Maciej Kot (8. miejsce; 130 i 132,5 metra):

- Dzisiaj było trochę lepiej niż wczoraj. Przede wszystkim skoki były solidniejsze, zrobiłem kolejny krok do przodu i w końcu warunki dopisały. To złożyło się na fajny wynik i niewiele brakowało, by być nieco wyżej. Podczas analizy wyników zauważyłem, że moi rywale dostawali o około dwa punkty więcej za styl i to jest już spora różnica. Trzeba więc nad tym jeszcze popracować, na przykład nad lądowaniem. Jakość skoków była jednak troszkę lepsza, a warunki umożliwiały oddanie porządnej próby, także cieszę się, że to zakończenie jest pozytywne.

- Wiadomo, że rywale nie śpią. Oni również ciężko trenują i to nie jest tak, że tylko my harujemy, a inni sobie odpoczywają. Każdy chce wygrywać, nikt raczej nie przespał okresu przygotowawczego, szczególnie po tym sezonie, kiedy to my byliśmy najlepsi. Wszyscy chcieli nas dopaść i z nami wygrać, więc pracowali równie mocno. Taki jest sport – raz nasza drużyna będzie górą, raz inna.

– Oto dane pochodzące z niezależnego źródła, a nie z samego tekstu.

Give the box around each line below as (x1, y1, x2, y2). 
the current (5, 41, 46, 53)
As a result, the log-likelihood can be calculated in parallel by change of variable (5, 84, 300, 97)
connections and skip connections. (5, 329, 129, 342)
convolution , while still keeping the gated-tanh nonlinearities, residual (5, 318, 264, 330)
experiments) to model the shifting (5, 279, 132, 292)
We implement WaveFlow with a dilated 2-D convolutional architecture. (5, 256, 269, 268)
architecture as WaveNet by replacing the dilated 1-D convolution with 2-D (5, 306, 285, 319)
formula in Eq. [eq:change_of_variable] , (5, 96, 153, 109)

Wiemy, że jest to dopiero początek sezonu i musimy troszkę gonić, ale myślę, że pod względem taktyki i psychiki jest to dobra sytuacja. Mam nadzieję, że w tych najważniejszych momentach to my będziemy lepsi, bo po to ciężko pracowaliśmy. Wiadomo też, że tutaj te wyniki w dużej mierze zależały od wiatru – przykładowo w tym drugim skoku, który był przecież tak samo dobry jak pierwszy, policzono mi wiele minusowych punktów, sam do końca nie wiem dlaczego. Gdyby zliczono je tak, jak chociażby Andreasowi Wellingerowi za podobne warunki, to miałbym o około osiem punktów więcej i to już pozwalałoby na uplasowanie się blisko podium. Trzeba było mieć zatem szczęście do tego, w jaki sposób te punkty zostaną zliczone. Niemcy oraz Norwedzy mieli tutaj farta. My cieszymy się z jakości skoków i pniemy się powoli w górę. Kiedy będą już sprawiedliwe warunki albo to nam dopisze szczęście, będzie jeszcze lepiej.

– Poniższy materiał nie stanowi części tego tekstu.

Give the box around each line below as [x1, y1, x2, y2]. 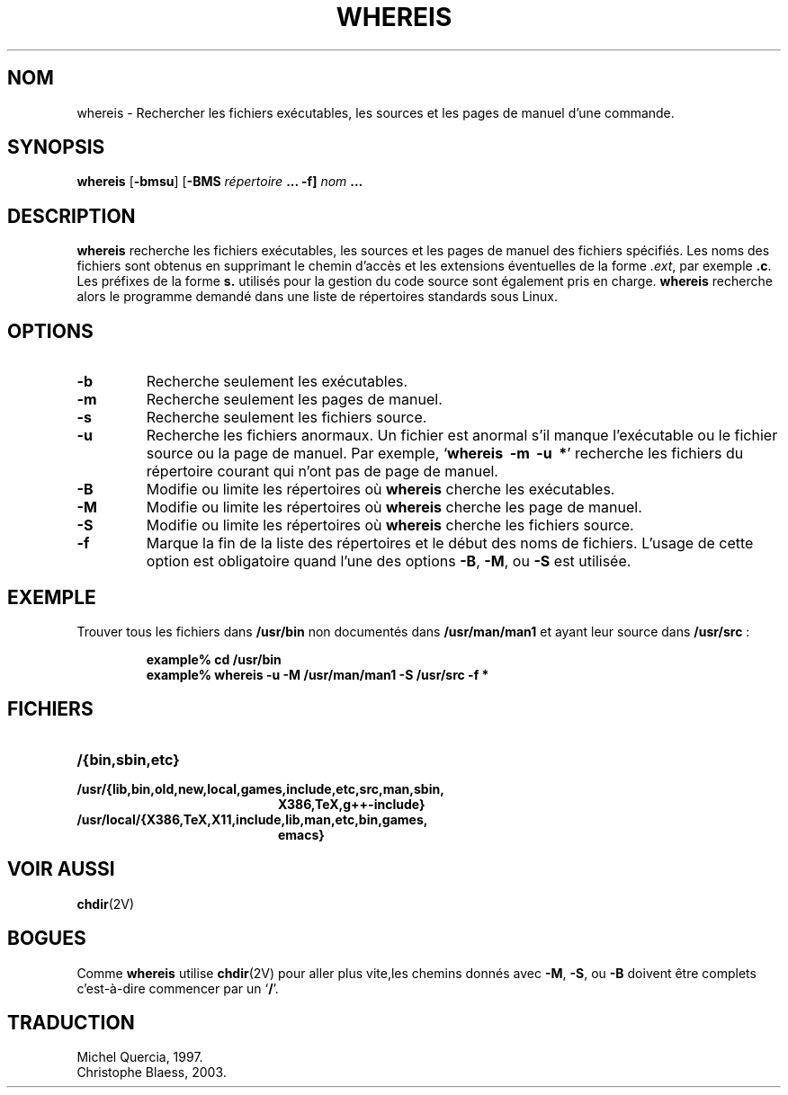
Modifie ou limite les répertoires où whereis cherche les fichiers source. [146, 516, 634, 535]
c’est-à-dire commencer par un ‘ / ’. [76, 980, 279, 996]
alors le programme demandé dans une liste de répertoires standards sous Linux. [76, 289, 558, 305]
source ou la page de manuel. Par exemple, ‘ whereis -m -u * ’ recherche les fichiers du [146, 444, 744, 463]
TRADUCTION [7, 1010, 135, 1034]
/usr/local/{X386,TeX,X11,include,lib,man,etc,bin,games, [76, 811, 428, 827]
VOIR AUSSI [7, 858, 115, 881]
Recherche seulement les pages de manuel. [146, 390, 443, 409]

- Weekend oceniam pozytywnie, przede wszystkim jego zakończenie. Wczoraj był trudny dzień dla każdego z nas ze względu na ciężkie warunki, ale uważam, że wywieziemy stąd fajne wrażenia jeśli chodzi o skoki, bo oddaliśmy solidne próby. Wyniki również są niezłe - wszyscy zdobyli pucharowe punkty, dwóch Polaków było w pierwszej dziesiątce, także ten dzień był lepszy od wczorajszego. To też pokazuje, że potrafimy podnieść się z ciężkiej sytuacji i walczyć mimo wszystko. Myślę, że do Titisee-Neustadt pojedziemy pozytywnie nastawieni i nadal kontynuować będziemy naszą ciężką pracę.

Jakie plany ma Maciej Kot na najbliższe dni? – Jutro cały dzień w drodze - najpierw długi lot, później podróż z Pragi do domu, więc sądzę, że wtorek przeznaczymy na odpoczynek, być może na lekki trening. W środę będzie on zapewne mocniejszy, a w czwartek wyjeżdżamy już do Titisee-Neustadt i znowu weekend, wszystko zaczyna się od początku. Tego czasu nie ma za wiele i trzeba teraz umiejętnie wykorzystywać każdą godzinę na to, by się zregenerować i porządnie przygotować do następnych zawodów.